I wonder if they’ve figured it out yet.
If they haven’t so far, they will soon. Somehow they always do, and I’m certain the librarians at our new branch will be no exception.
One or two more visits, and they’ll surely know the truth: I read children’s books.
It wasn’t always this way. When I was a teenager, I read Dickens and Dumas, Faulkner and Austen, Milton, Donne, and Shakespeare. I would not have been caught reading anything *shudder* for children.
Now, however, all grown up and comfortable in my own skin, I read what I like. I still read some adult fare: history, biography, theology, philosophy, cultural commentary. I revisit old favorites and discover new-to-me classics.
Mostly, though, I read lots and lots of kids’ books.
There are those who tell me I shouldn’t.
“Silly Rachel,” they seem to say. “Kids’ books are for kids. Grow up and read your age!”

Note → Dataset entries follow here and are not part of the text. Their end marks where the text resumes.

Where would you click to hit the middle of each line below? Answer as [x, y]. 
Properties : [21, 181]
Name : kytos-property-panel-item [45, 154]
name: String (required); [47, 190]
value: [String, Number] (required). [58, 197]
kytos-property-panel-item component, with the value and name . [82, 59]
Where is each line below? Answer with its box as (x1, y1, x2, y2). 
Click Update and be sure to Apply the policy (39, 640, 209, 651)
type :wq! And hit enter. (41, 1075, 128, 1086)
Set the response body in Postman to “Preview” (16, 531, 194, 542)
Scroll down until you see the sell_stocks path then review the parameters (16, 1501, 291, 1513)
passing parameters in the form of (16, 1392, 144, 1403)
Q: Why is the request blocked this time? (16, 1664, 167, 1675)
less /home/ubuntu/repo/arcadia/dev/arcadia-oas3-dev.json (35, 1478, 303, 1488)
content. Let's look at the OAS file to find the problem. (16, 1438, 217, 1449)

“Thanks for your concern,” I answer, “but it was growing up that brought me to a place where I now feel free to read what I like.”

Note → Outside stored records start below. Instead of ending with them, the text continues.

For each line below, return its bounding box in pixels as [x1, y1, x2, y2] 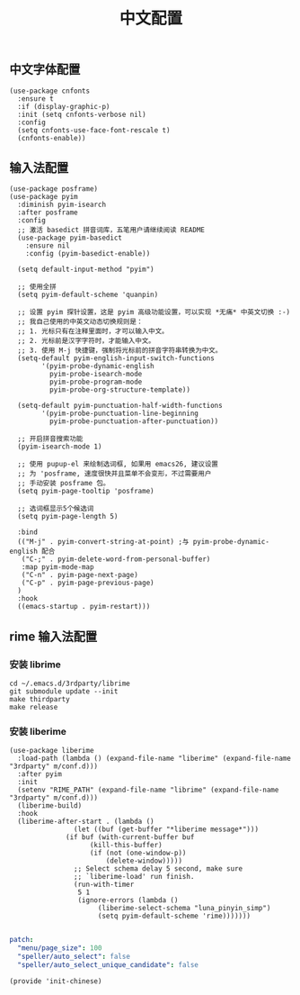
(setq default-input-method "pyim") [17, 265, 154, 275]
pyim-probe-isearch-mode [49, 370, 143, 379]
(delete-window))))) [105, 856, 182, 865]
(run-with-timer [73, 880, 135, 890]
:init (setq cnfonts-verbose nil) [17, 110, 146, 119]
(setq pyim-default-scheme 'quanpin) [17, 290, 159, 300]
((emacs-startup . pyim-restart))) [17, 602, 151, 611]
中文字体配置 [9, 62, 81, 77]

Here, then, are seven reasons why — even after my new librarians have figured me out — I’ll still proudly and happily keep checking out Richard Peck, Karen Cushman, Mo Willems, and all the rest without a whiff of shame.
7. Children’s books allow me to share my literary experiences freely with my children.

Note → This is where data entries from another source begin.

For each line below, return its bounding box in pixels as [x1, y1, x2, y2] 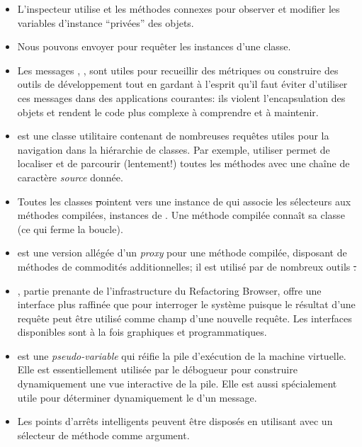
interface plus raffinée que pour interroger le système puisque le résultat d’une [17, 297, 356, 312]
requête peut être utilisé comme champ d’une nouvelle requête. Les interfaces [17, 310, 352, 325]
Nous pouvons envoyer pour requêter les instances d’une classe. [17, 39, 291, 54]
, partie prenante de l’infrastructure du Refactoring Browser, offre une [17, 283, 322, 298]
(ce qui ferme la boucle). [17, 221, 123, 236]
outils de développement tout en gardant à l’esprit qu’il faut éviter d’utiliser [17, 77, 348, 91]
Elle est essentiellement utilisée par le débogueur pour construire [17, 362, 298, 377]
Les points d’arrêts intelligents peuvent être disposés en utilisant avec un [17, 414, 333, 429]

In our family, reading is a whole-house affair — something my husband and I like to share openly (and often loudly) with our four children. Whether it’s The Book with No Pictures or How to Train Your Dragon (Ken does a thunderous Stoick the Vast), we love literary experiences that bring the whole family together. Even books that start out as silent reading can quickly turn into Family Book Club selections. When I finished Flora and Ulysses, the first thing I did was put it in the hands of my daughter, and guess what? She loved it too. We cheered together when it won the Newbery that year.
6. Children’s books nurture the child within me.
I have a child deep inside me. Don’t you? Doesn’t everyone?
We lose our baby teeth. We don’t lose our childhoods. Those we carry with us always. You may have neglected or lost touch with yours over the years, but it’s still there. A regular infusion of children’s literature can help keep the children deep inside us happy and healthy — which is, I think, a very good thing for humanity as a whole.
5. Children’s books don’t leave me feeling jaded.
In my experience, grown-up literary fiction too often confuses “telling the truth” with “breeding cynicism and despair.” Children’s books don’t tend to make that mistake. They manage to be honest, wise, and hopeful — all at once. I need books like that in my life.
4. Children’s books don’t waste my time.
I’m not lazy, but I am busy. It can take me weeks to meander my way through a 400-page tome. When I’m reading for pleasure, I like books that move quickly and make every word count. Children’s authors are masters at this. They know they have to contend with short attention spans and reluctant readers. They know kids have no tolerance for unnecessary padding, so they just leave it out. Genius.
3. Children’s books suit my moral sensibilities.
I haven’t read 50 Shades of Grey, and I don’t intend to. I hope this doesn’t make me a prude, but if it does — well, frankly, I’m getting too old to care. I just don’t have any stomach for excessive gore, violence, sex, (or, for that matter, violent sex) in literature anymore.
Good children’s books do sometimes include graphic moments . . . when they have to . . . for the sake of the story . . . (and I respect that), but they are much more apt than “grown-up books” to use these troubling elements responsibly and with restraint.
2. Children’s books suit my artistic sensibilities.
Children’s authors and illustrators — people like Melissa Sweet, Jen Bryant, Chris Barton, Don Tate, Katy Beebe, S. D. Schindler, Michelle Markel, Amanda Hall, (I could go on all day . . . ) — are among the most talented and creative folks on the planet. Yes, they may occasionally find themselves working in a genre that involves toilets or giant robots, penguins or princesses, but they do their work well and ably — with zest, with spirit, and with no small measure of artistic skill.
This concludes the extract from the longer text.